Aku tidak pernah memaksa siapapun 'tuk bertahan.
Yang pergi akan kembali, jika mereka mau.
Yang pergi akan tetap pergi, meski aku memintanya.
Teruntuk engkau yang sudi bertahan hingga akhir, terima kasih!
Teruntuk engkau yang mau menemani sampai selesai, terima kasih!
Terima kasih dan maaf belum menjadi yang berguna.
(Hanggara Syauqi)🍂🍂🍂
Sebuah mobil memasuki halaman keluarga Ahmad Syauqi. Dua orang membuk pintu secara bersamaan. Raden mengikuti Angga hingga depan pintu rumahnya.
Tidak seperti biasanya saat Angga sampai, lampu ruang tengah masih menyala dan terlihat dari luar. Belum juga Angga menyentuh gagang pintu, pintu itu terbuka. Dilihatnya sang ibu sudah berdiri di sana bersama Uti dan Akung.
Ketiga anggota keluarganya itu manatap cemas. Akung menuntun Angga untuk masuk, sementara Ibu Ayu mengucap terima kasih pada Raden. Uti dan Ibu Ayu lantas menyusul.
"Kenapa pada begadang?"
"Ibu kangen sama Mas. Sudah lama nggak nungguin Mas pulang.

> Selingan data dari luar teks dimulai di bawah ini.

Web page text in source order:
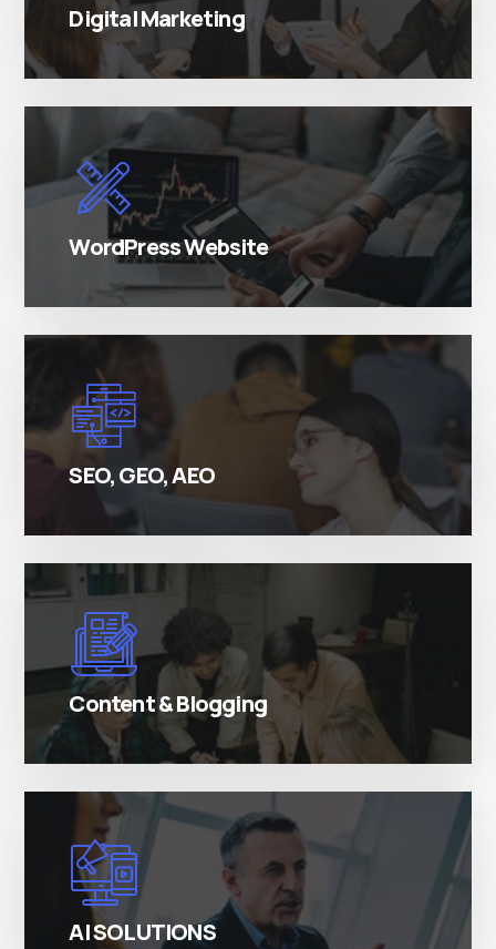
Digital Marketing
WordPress Website
There are many variations of simply free text
passages.
SEO, GEO, AEO
There are many variations of simply free text
passages.
Content & Blogging
There are many variations of simply free text
passages.
AI SOLUTIONS
There are many variations of simply free text
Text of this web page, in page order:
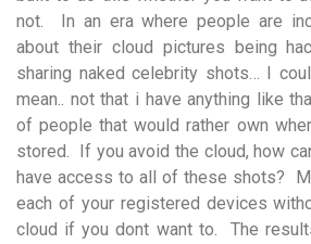
not. In an era where people are
about their cloud pictures being
sharing naked celebrity shots… I
mean.. not that i have anything like
of people that would rather own
stored. If you avoid the cloud, how
have access to all of these shots?
each of your registered devices
cloud if you dont want to. The
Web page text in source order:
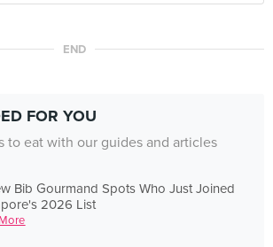
END
FOR YOU
to eat with our guides and articles
Bib Gourmand Spots Who Just Joined
2026 List
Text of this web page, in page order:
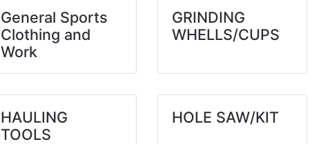
General Sports
Clothing and
Work
GRINDING
WHELLS/CUPS
HAULING
TOOLS
HOLE SAW/KIT
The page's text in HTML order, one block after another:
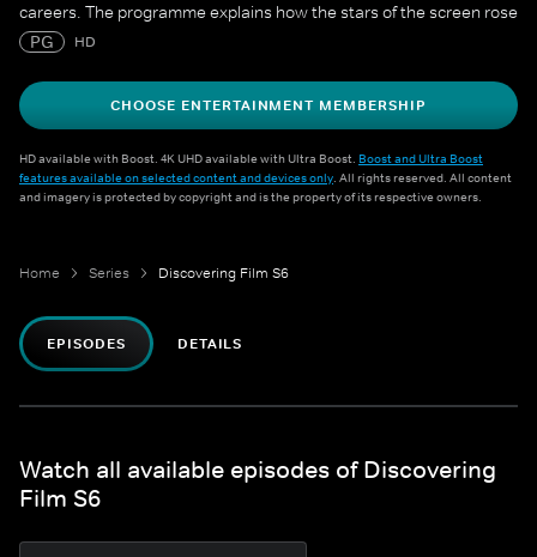
careers. The programme explains how the stars of the screen rose
to fame and lasted long enough at the top to create a legacy that
PG HD
CHOOSE ENTERTAINMENT MEMBERSHIP
HD available with Boost. 4K UHD available with Ultra Boost. Boost and Ultra Boost
features available on selected content and devices only. All rights reserved. All content
and imagery is protected by copyright and is the property of its respective owners.
Home Series Discovering Film S6
EPISODES DETAILS
Watch all available episodes of Discovering
Film S6
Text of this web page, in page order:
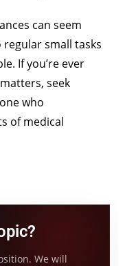
can seem
small tasks
If you’re ever
seek
who
of medical
We will
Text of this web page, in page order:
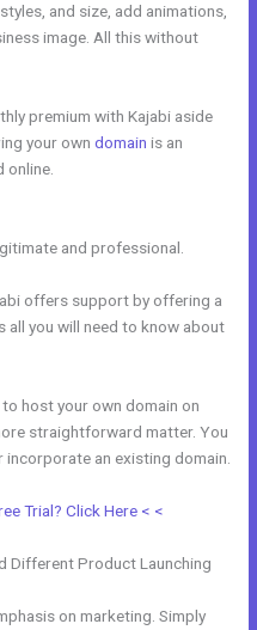
and size, add animations,
image. All this without
premium with Kajabi aside
your owndomain is an
and professional.
offers support by offering a
you will need to know about
host your own domain on
straightforward matter. You
an existing domain.
Trial? Click Here < <
Different Product Launching
on marketing. Simply
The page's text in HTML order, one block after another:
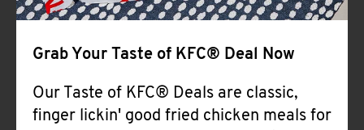
Grab Your Taste of KFC® Deal Now
Our Taste of KFC® Deals are classic,
finger lickin' good fried chicken meals for
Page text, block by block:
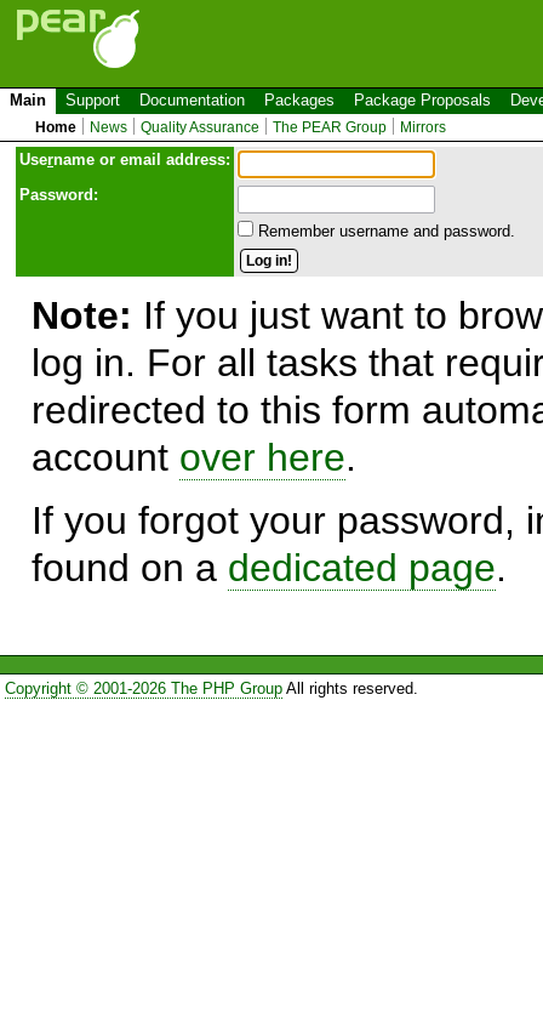
Main Support Documentation Packages Package Proposals
Home News Quality Assurance The PEAR Group Mirrors
Username or email address:
Password:
Remember username and password.
Note: If you just want to
log in. For all tasks that
redirected to this form
account over here.
If you forgot your password,
found on a dedicated page.
Copyright © 2001-2026 The PHP GroupAll rights reserved.
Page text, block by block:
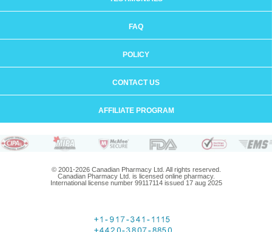
FAQ
POLICY
CONTACT US
AFFILIATE PROGRAM
© 2001-2026 Canadian Pharmacy Ltd. All rights reserved.
Canadian Pharmacy Ltd. is licensed online pharmacy.
International license number 99117114 issued 17 aug 2025
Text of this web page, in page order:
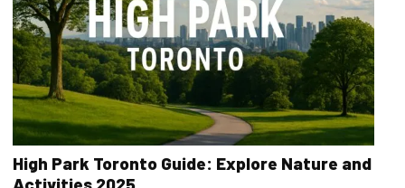
High Park Toronto Guide: Explore Nature and
Activities 2025
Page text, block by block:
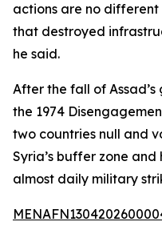
actions are no
that destroyed
he said.
After the fall of
the 1974
two countries null and
Syria’s buffer zone
almost daily military
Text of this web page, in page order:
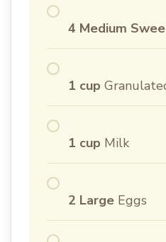
4 Medium
1 cup
1 cup Milk
2 Large Eggs
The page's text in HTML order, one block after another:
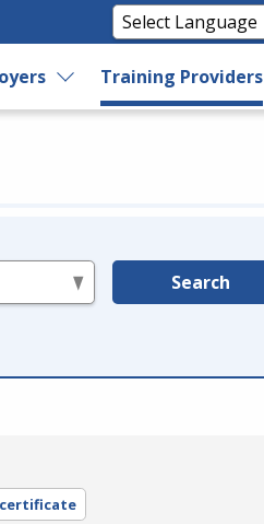
Training Providers
Search
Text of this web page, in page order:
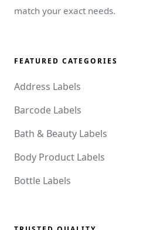
match your exact needs.
FEATURED CATEGORIES
Address Labels
Barcode Labels
Bath & Beauty Labels
Body Product Labels
Bottle Labels
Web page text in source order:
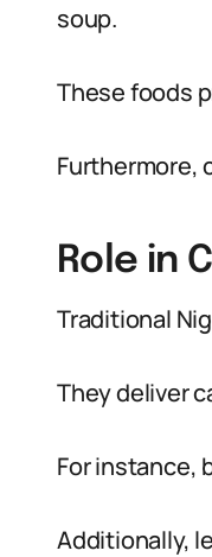
soup.
These foods
Furthermore,
Role in
Traditional
They deliver
For instance,
Additionally,
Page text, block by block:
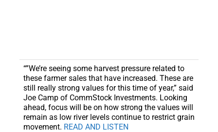
“”We’re seeing some harvest pressure related to
these farmer sales that have increased. These are
still really strong values for this time of year,” said
Joe Camp of CommStock Investments. Looking
ahead, focus will be on how strong the values will
remain as low river levels continue to restrict grain
movement. READ AND LISTEN
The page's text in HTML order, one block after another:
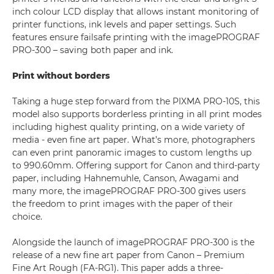
inch colour LCD display that allows instant monitoring of
printer functions, ink levels and paper settings. Such
features ensure failsafe printing with the imagePROGRAF
PRO-300 – saving both paper and ink.
Print without borders
Taking a huge step forward from the PIXMA PRO-10S, this
model also supports borderless printing in all print modes
including highest quality printing, on a wide variety of
media - even fine art paper. What’s more, photographers
can even print panoramic images to custom lengths up
to 990.60mm. Offering support for Canon and third-party
paper, including Hahnemuhle, Canson, Awagami and
many more, the imagePROGRAF PRO-300 gives users
the freedom to print images with the paper of their
choice.
Alongside the launch of imagePROGRAF PRO-300 is the
release of a new fine art paper from Canon – Premium
Fine Art Rough (FA-RG1). This paper adds a three-
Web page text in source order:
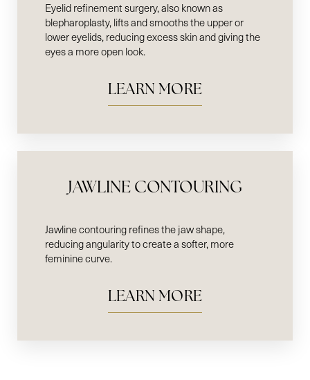
Eyelid refinement surgery, also known as
blepharoplasty, lifts and smooths the upper or
lower eyelids, reducing excess skin and giving the
eyes a more open look.
LEARN MORE
JAWLINE CONTOURING
Jawline contouring refines the jaw shape,
reducing angularity to create a softer, more
feminine curve.
LEARN MORE
Line Height Text Align
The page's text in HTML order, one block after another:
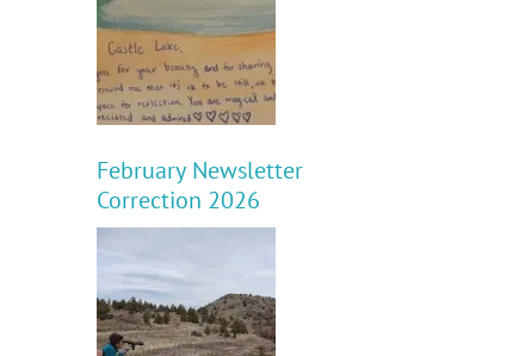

Mau makan nggak? Ibu sudah masakin bubur sop, nih!"
"Boleh. Mas juga lapar."
Ibu Ayu lantas menuju dapur dan membawa semangkuk bubur dengan taburan abon ayam dan siraman kecap sambal. Perpaduan yang sangat disukai oleh putra semata wayangnya.
Angga menerima mangkuk itu dengan mata berbinar. Dipegangnya mangkuk itu dan ditatapnya dengan penuh nafsu. Angga melahapnya dengan perlahan. Dia khawatir jika terlalu terburu-buru lambungnya akan berontak dan muntah.
Uti dan Akung diam-diam memandang cucunya dengan tatapan penuh belas kasih. Gurat-gurat kelelahan benar-benar menghilangkan aura tampan dari cucu kesayangannya.
Sebenarnya sebelum Angga sampai di rumah, sejak siang mereka sudah mendapat kabar tentang putra tunggal Ahmad Syauqi itu. Hanya saja, Ibu Ayu melarang untuk menghubungi Angga dan memintanya pulang.
Laporan yang mereka terima seputar pekerjaan dan kegiatan Angga di kantor dan di kafe. Entah mengapa, kali ini kabar datang bersamaan.
Ardi Rusman memberi tahu tentang kondisi perusahaan yang mulai menurun pendapatannya ditambah dengan masalah yang dihadapi saat ini. Lelaki itu sengaja memberi tahu supaya Ibu Ayu bisa membantu Angga untuk tenang dalam mengambil keputusan.
Sedangkan Rafka menelepon sesaat setelah Angga pergi meninggalkan kafe, dia menceritakan semuanya. Bukan bermaksud mengadu, tetapi kalau bukan keluarganya sendiri yang membantu, lantas siapa lagi yang bisa membuat si kepala batu itu menurut.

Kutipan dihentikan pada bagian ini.